____ Data in this exercise

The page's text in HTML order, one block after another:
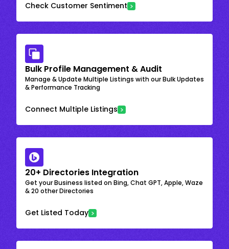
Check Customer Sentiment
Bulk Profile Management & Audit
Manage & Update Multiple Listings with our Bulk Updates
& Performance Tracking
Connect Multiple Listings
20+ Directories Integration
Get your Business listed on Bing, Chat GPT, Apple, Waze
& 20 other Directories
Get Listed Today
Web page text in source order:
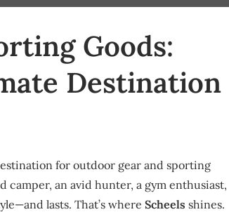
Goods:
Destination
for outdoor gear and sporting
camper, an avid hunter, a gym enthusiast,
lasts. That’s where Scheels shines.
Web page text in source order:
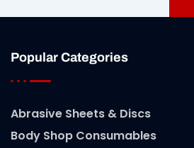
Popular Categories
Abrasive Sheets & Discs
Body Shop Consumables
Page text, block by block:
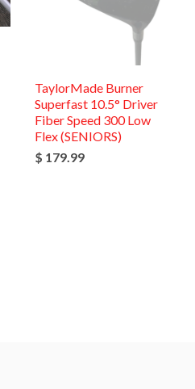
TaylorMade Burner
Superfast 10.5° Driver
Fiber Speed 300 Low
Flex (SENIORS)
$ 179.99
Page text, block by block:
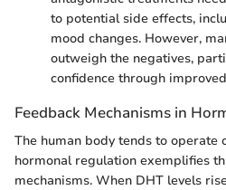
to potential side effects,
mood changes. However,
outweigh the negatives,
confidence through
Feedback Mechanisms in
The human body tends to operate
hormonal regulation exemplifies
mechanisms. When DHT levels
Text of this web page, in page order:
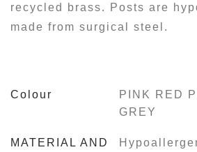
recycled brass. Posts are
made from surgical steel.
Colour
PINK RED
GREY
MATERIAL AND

________

# Exercise
Print all entries exactly, without images.

# Answer to this problem
The page's text in HTML order, one block after another:
Check Customer Sentiment
Bulk Profile Management & Audit
Manage & Update Multiple Listings with our Bulk Updates
& Performance Tracking
Connect Multiple Listings
20+ Directories Integration
Get your Business listed on Bing, Chat GPT, Apple, Waze
& 20 other Directories
Get Listed Today
Web page text in source order:
Goods:
Destination
for outdoor gear and sporting
camper, an avid hunter, a gym enthusiast,
lasts. That’s where Scheels shines.
Web page text in source order:
Popular Categories
Abrasive Sheets & Discs
Body Shop Consumables
Page text, block by block:
TaylorMade Burner
Superfast 10.5° Driver
Fiber Speed 300 Low
Flex (SENIORS)
$ 179.99
Page text, block by block:
to potential side effects,
mood changes. However,
outweigh the negatives,
confidence through
Feedback Mechanisms in
The human body tends to operate
hormonal regulation exemplifies
mechanisms. When DHT levels
Text of this web page, in page order:
recycled brass. Posts are
made from surgical steel.
Colour
PINK RED
GREY
MATERIAL AND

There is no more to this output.